If you watch almost any show on television that involves a father these days, it's common to see a dad who is portrayed as an idiot when it comes to his children and family. In real life, many men have been told straight up: You don't really parent; you babysit.

It is estimated that people spent more than $15 billion celebrating dad this past Father's Day. Why all the celebration if dads really don't make that much of a difference in the lives of children?

In an article for the Institute for Family Studies, Dr. William Jeynes, Harvard graduate and professor at California State University, Long Beach, highlights his recent meta-analysis of 34 studies regarding the unique role fathers play in child-rearing. He found statistically significant effects between good fathering and a number of outcomes for both boys and girls.

Jeynes looked at whether fathers make a unique contribution in raising children compared to moms. The meta-analysis included 37,300 subjects. In the study, Jeynes and his team defined the unique fatherhood contribution as paternal monitoring, involvement and child-rearing activities that can be distinguished from activities undertaken by the mother, another guardian, relative or caregiver.

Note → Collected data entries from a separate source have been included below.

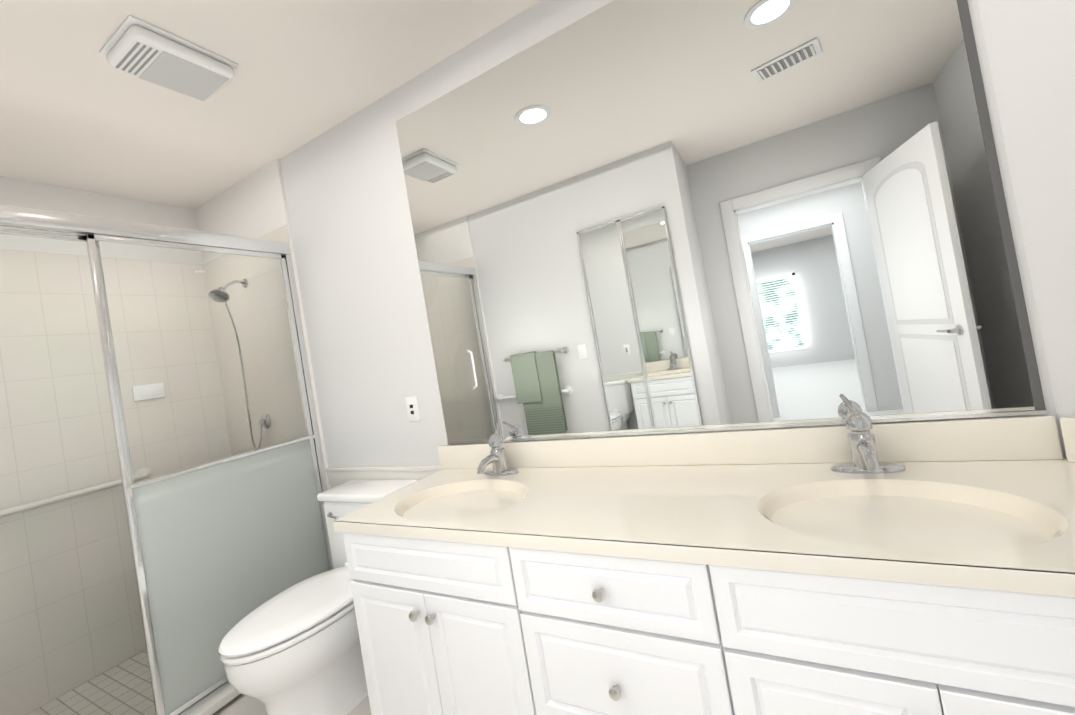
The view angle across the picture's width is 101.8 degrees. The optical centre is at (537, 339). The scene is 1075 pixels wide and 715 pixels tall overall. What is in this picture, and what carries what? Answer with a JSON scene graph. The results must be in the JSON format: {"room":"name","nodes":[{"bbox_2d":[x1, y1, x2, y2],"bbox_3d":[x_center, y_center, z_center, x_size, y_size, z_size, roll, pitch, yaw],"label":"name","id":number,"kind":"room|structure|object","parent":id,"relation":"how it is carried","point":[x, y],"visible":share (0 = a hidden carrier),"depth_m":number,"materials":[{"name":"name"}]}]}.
{"room":"bathroom","nodes":[
{"label":"bathroom","id":0,"kind":"room"},
{"bbox_2d":[0,176,202,263],"bbox_3d":[-2.474,0.453,2.042,0.120,2.484,1.798,-10,-1,29],"label":"wall","id":1,"kind":"structure","parent":0,"point":[29,194],"depth_m":2.39,"materials":[{"name":"white paint"}]},
{"bbox_2d":[0,159,330,714],"bbox_3d":[-2.000,0.359,1.845,0.916,2.464,1.678,-10,-1,29],"label":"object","id":2,"kind":"structure","parent":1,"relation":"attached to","point":[253,205],"depth_m":2.27,"materials":[{"name":"tile"}]},
{"bbox_2d":[0,468,152,516],"bbox_3d":[-2.290,0.759,2.076,0.059,0.076,0.756,-10,-1,29],"label":"trim","id":3,"kind":"structure","parent":2,"relation":"attached to","point":[144,474],"depth_m":2.11,"materials":[{"name":"white tile"}]},
{"bbox_2d":[132,382,164,400],"bbox_3d":[-2.184,0.295,2.459,0.016,0.085,0.140,-10,-1,29],"label":"soap dish","id":4,"kind":"object","parent":2,"relation":"attached to","point":[158,389],"depth_m":2.45,"materials":[{"name":"white ceramic"}]},
{"bbox_2d":[208,279,270,449],"bbox_3d":[-1.658,0.137,2.441,0.115,1.003,0.307,-9,-1,-4],"label":"shower head","id":5,"kind":"object","parent":2,"relation":"attached to","point":[218,296],"depth_m":2.48},
{"bbox_2d":[0,0,539,208],"bbox_3d":[-0.930,-1.123,0.819,4.449,0.060,2.510,-10,-1,29],"label":"ceiling","id":6,"kind":"structure","parent":0,"point":[78,111],"depth_m":1.74,"materials":[{"name":"white paint"}]},
{"bbox_2d":[100,15,237,100],"bbox_3d":[-1.308,-0.981,1.572,0.250,0.064,0.320,-10,-1,29],"label":"ceiling fan light","id":7,"kind":"object","parent":6,"relation":"attached to","point":[139,48],"visible":1,"depth_m":1.51,"materials":[{"name":"white plastic"}]},
{"bbox_2d":[212,694,370,714],"bbox_3d":[-0.505,1.406,0.766,4.449,0.139,2.510,-10,-1,29],"label":"floor","id":8,"kind":"structure","parent":0,"point":[241,704],"depth_m":1.76,"materials":[{"name":"tile"}]},
{"bbox_2d":[26,650,240,714],"bbox_3d":[-1.779,1.552,1.809,0.951,0.035,1.646,-10,-1,29],"label":"shower floor","id":9,"kind":"structure","parent":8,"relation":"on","point":[120,672],"depth_m":1.95,"materials":[{"name":"tile"}]},
{"bbox_2d":[0,204,332,714],"bbox_3d":[-1.584,0.502,1.628,0.090,1.965,1.642,-10,-1,29],"label":"doors","id":10,"kind":"structure","parent":9,"relation":"on","point":[221,548],"depth_m":1.83,"materials":[{"name":"clear glass"}]},
{"bbox_2d":[218,480,417,714],"bbox_3d":[-0.860,1.063,1.780,0.456,0.735,0.754,-10,-1,29],"label":"toilet","id":11,"kind":"object","parent":8,"relation":"on","point":[295,649],"visible":0.48,"depth_m":1.60,"materials":[{"name":"white ceramic"}]},
{"bbox_2d":[334,529,1074,714],"bbox_3d":[0.571,0.802,1.097,2.420,0.746,0.578,-10,-1,29],"label":"bathroom vanity","id":12,"kind":"object","parent":8,"relation":"on","point":[446,625],"depth_m":0.94,"materials":[{"name":"white wood"}]},
{"bbox_2d":[333,457,1074,588],"bbox_3d":[0.512,0.418,1.114,2.462,0.034,0.558,-10,-1,29],"label":"countertop","id":13,"kind":"structure","parent":12,"relation":"on","point":[683,510],"depth_m":1.08,"materials":[{"name":"beige stone"}]},
{"bbox_2d":[365,477,548,524],"bbox_3d":[-0.246,0.627,1.482,0.504,0.179,0.367,-10,-1,29],"label":"sink","id":14,"kind":"object","parent":13,"relation":"in","point":[463,500],"depth_m":1.54,"materials":[{"name":"beige ceramic"}]},
{"bbox_2d":[473,423,524,476],"bbox_3d":[-0.175,0.434,1.671,0.160,0.186,0.200,-10,-1,29],"label":"faucet","id":15,"kind":"object","parent":13,"relation":"on","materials":[{"name":"silver metal"}]},
{"bbox_2d":[829,397,908,476],"bbox_3d":[0.828,0.254,1.111,0.160,0.186,0.200,-10,-1,29],"label":"faucet","id":16,"kind":"object","parent":13,"relation":"on","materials":[{"name":"silver metal"}]},
{"bbox_2d":[749,477,1074,560],"bbox_3d":[0.757,0.447,0.922,0.504,0.179,0.367,-10,-1,29],"label":"sink","id":17,"kind":"object","parent":13,"relation":"in","point":[987,516],"depth_m":0.93,"materials":[{"name":"beige ceramic"}]},
{"bbox_2d":[280,0,612,466],"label":"wall","id":18,"kind":"structure","parent":0,"point":[360,280],"depth_m":2.10,"materials":[{"name":"white paint"}]},
{"bbox_2d":[326,465,440,484],"bbox_3d":[-0.770,0.671,2.145,0.811,0.092,0.016,-10,-1,29],"label":"ledge","id":19,"kind":"object","parent":18,"relation":"attached to","point":[339,475],"depth_m":2.14,"materials":[{"name":"stone"}]},
{"bbox_2d":[405,396,420,421],"bbox_3d":[-0.577,0.324,2.019,0.072,0.116,0.010,-10,-1,29],"label":"outlet","id":20,"kind":"object","parent":18,"relation":"attached to","point":[412,409],"visible":1,"depth_m":2.01,"materials":[{"name":"white plastic"}]},
{"bbox_2d":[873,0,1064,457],"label":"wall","id":21,"kind":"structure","parent":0,"point":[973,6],"depth_m":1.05,"materials":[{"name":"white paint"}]},
{"bbox_2d":[396,0,1046,444],"bbox_3d":[0.285,-0.397,1.494,1.850,1.453,0.010,-10,-1,29],"label":"mirror","id":22,"kind":"object","parent":21,"relation":"attached to","point":[650,216],"visible":1,"depth_m":1.34,"materials":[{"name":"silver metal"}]},
{"bbox_2d":[977,0,1074,458],"bbox_3d":[1.327,-0.215,0.682,0.120,2.484,0.778,-9,-1,-16],"label":"wall","id":23,"kind":"structure","parent":0,"point":[1030,46],"depth_m":0.99,"materials":[{"name":"white paint"}]},
{"bbox_2d":[437,415,1064,468],"bbox_3d":[0.392,0.377,1.483,1.912,0.102,0.020,-10,-1,29],"label":"backsplash","id":24,"kind":"structure","parent":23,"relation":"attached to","point":[1022,438],"depth_m":1.28,"materials":[{"name":"beige stone"}]}
]}

A clear theme emerged: While mothers were often shown as the more nurturing parent, fathers appeared to be more involved in preparing children to deal with life. Fathers also seemed to more realistically assess their children's future behavior problems. In some cases, fathers were better predictors of their child's future cognitive performance than moms were.

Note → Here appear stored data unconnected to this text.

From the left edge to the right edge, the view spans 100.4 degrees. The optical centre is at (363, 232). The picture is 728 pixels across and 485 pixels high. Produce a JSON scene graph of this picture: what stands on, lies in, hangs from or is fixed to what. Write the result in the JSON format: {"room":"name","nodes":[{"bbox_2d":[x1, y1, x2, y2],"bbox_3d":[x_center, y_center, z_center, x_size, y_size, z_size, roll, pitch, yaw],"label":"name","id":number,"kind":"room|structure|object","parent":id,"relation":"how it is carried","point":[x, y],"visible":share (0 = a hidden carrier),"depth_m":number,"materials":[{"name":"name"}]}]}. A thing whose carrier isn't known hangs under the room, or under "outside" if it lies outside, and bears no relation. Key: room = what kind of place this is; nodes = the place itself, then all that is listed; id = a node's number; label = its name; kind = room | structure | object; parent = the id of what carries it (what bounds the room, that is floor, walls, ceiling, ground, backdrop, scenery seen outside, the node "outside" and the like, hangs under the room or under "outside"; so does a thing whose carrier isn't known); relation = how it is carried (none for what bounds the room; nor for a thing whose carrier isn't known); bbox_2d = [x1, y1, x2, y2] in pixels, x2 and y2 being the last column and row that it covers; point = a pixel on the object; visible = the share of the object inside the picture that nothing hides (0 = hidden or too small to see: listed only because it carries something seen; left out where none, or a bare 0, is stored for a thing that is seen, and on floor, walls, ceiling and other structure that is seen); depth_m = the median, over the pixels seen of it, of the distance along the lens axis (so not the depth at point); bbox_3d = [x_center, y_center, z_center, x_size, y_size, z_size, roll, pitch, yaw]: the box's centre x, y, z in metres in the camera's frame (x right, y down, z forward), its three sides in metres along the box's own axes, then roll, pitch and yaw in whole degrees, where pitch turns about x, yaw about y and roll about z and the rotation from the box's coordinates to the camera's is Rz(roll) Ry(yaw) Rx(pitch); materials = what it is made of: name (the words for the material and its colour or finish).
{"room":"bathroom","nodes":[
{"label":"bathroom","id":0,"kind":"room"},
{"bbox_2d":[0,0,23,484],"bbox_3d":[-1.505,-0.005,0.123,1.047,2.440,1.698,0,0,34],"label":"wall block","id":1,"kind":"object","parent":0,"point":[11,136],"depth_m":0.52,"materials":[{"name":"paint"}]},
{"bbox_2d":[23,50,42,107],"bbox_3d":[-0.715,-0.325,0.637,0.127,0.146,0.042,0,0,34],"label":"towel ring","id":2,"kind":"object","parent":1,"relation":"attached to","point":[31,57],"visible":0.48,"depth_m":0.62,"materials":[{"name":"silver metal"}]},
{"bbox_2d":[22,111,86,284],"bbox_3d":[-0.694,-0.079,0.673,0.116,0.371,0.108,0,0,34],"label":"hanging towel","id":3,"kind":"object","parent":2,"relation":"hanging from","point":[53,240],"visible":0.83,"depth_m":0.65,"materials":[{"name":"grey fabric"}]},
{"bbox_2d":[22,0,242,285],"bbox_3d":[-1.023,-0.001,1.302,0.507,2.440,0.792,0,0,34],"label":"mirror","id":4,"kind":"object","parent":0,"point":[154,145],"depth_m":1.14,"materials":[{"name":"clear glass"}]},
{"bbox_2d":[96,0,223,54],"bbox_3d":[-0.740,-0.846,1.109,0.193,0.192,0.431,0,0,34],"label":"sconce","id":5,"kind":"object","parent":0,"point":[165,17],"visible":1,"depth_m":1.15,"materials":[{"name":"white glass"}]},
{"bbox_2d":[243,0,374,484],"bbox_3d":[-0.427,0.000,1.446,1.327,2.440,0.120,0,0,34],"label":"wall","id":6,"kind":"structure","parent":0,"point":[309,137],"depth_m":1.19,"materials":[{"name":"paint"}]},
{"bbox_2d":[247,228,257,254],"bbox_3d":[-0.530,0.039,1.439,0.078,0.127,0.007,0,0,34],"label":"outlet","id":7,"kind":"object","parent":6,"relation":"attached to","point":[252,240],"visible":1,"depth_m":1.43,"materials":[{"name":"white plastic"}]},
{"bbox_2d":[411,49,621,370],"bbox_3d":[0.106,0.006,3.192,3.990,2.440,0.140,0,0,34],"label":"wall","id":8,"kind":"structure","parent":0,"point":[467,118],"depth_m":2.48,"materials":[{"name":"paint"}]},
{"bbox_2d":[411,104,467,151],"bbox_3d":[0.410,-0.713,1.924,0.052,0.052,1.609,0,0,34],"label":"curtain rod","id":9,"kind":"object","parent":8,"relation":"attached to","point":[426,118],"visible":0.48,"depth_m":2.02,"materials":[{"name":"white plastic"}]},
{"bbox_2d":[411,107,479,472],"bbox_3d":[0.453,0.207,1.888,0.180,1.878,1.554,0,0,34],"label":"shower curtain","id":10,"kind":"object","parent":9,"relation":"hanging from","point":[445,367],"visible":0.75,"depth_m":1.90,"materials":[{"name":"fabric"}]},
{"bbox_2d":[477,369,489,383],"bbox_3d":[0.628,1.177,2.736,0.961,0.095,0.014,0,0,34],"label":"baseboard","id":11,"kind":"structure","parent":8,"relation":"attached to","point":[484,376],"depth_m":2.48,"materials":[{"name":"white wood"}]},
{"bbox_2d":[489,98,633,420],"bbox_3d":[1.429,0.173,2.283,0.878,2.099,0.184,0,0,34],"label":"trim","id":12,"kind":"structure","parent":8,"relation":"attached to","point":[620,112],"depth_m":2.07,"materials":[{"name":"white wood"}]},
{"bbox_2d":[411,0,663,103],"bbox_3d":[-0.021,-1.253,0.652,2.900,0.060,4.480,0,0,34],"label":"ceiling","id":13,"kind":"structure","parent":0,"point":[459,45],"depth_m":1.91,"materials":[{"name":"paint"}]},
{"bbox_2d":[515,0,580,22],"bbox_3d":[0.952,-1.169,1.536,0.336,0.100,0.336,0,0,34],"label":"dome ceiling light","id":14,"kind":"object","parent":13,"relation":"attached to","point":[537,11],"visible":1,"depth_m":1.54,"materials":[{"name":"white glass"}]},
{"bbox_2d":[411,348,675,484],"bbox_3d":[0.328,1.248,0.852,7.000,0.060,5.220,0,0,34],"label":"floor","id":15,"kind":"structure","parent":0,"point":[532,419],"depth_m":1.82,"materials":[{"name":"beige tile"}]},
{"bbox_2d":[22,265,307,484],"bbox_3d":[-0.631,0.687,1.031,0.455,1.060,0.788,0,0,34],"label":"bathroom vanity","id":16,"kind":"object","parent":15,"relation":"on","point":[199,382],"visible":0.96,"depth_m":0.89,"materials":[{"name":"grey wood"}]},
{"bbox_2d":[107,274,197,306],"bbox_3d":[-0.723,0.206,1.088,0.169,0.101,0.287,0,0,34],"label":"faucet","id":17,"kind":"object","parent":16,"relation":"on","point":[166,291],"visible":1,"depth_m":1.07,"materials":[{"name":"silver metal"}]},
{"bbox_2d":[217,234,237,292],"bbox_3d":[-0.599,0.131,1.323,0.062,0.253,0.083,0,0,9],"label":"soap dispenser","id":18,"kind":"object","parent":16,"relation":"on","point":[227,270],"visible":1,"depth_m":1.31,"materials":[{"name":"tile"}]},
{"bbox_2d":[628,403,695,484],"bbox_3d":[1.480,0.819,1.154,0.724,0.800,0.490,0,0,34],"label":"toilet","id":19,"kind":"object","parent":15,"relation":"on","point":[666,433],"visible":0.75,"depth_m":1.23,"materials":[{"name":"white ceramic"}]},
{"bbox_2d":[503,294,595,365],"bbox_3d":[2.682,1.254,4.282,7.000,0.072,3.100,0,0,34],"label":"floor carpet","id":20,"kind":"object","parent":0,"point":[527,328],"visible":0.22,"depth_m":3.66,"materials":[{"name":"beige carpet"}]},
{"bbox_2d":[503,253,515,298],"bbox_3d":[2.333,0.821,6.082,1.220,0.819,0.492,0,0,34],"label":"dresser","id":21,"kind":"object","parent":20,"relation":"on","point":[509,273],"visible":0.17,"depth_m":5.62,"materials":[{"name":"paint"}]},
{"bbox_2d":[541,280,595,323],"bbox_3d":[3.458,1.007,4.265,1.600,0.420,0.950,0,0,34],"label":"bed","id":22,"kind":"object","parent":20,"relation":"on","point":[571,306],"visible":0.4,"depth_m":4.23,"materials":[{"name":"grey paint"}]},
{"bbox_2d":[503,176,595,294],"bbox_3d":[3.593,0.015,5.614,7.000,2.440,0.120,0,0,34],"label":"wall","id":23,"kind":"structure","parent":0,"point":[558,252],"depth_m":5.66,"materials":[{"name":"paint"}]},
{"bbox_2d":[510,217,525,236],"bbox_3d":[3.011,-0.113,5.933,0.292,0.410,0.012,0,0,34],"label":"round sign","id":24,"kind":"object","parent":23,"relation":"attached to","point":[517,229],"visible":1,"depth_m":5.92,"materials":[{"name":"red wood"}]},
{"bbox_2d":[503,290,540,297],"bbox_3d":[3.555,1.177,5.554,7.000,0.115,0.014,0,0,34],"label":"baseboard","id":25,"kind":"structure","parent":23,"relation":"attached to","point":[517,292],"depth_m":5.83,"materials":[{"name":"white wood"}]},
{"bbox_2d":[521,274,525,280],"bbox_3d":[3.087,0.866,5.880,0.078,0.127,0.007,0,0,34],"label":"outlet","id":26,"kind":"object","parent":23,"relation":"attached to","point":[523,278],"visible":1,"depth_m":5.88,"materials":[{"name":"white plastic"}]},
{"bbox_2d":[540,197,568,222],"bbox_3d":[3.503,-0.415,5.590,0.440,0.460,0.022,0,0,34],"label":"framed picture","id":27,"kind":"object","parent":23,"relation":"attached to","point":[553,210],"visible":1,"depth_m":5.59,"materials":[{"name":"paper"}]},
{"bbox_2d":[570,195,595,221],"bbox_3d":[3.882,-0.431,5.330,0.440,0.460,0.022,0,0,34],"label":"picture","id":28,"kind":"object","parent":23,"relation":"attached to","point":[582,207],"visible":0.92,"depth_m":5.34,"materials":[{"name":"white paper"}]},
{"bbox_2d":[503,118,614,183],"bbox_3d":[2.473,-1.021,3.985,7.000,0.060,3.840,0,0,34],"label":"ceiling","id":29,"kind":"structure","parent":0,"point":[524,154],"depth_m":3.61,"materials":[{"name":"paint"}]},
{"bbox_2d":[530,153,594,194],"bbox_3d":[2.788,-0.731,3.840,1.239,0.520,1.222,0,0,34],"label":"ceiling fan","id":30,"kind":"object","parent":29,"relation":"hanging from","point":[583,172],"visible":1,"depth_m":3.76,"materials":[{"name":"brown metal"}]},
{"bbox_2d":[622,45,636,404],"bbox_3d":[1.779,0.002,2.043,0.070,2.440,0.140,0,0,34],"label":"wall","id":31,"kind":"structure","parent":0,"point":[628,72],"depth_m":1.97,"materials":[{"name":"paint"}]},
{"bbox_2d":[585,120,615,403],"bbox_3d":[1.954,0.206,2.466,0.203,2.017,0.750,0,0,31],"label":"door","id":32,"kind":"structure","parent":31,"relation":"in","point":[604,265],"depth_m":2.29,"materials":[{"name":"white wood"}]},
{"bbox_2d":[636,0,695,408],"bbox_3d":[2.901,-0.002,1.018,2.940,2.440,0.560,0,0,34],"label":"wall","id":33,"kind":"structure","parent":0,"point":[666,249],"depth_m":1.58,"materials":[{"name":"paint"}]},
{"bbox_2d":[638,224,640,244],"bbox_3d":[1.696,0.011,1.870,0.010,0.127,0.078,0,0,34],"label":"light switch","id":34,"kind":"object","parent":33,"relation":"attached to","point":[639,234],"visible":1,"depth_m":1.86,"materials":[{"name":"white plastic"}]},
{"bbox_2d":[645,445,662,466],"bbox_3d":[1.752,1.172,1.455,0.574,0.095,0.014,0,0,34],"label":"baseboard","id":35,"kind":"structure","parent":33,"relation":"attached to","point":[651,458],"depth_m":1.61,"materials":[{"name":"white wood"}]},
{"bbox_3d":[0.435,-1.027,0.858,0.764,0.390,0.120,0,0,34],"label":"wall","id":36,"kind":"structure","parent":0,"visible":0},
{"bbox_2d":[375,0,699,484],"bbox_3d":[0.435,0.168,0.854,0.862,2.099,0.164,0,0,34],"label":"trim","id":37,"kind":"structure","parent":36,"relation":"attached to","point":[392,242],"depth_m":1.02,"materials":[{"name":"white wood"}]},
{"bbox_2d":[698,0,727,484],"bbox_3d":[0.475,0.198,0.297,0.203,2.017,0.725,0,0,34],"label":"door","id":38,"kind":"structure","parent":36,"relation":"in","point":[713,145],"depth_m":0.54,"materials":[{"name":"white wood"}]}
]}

Jeynes also found that father involvement or monitoring was associated with lower rates of delinquency and substance abuse among boys and girls. That's in addition to students performing better in school and having better attitudes while in school.

While the analysis showed mothers consistently demonstrated higher average levels of patience and nurturing than fathers, fathers tended to expect more of their children and placed greater emphasis on the preparatory aspect of child-rearing more so than mothers. Results also suggest that there is often a balance established when the unique role of the father is combined with the distinct role of the mother.

According to Jeynes' analysis, the importance of fathering is undeniable, and father involvement is greatly connected to family structure. He also asserts that father engagement is best facilitated in two-parent families, mainly because single-parent families tend to be headed by mothers.

Jeynes also cites a 2015 article appearing in Education Next, indicating that children living in two-parent families consistently receive more schooling than those in single-parent families, with the gap increasing over time.

Additionally, statistical analyses of nationwide data sets show that, on average, children raised by their biological parents in intact married families academically outperformed their counterparts who lived in cohabiting families and never-married, single-parent families.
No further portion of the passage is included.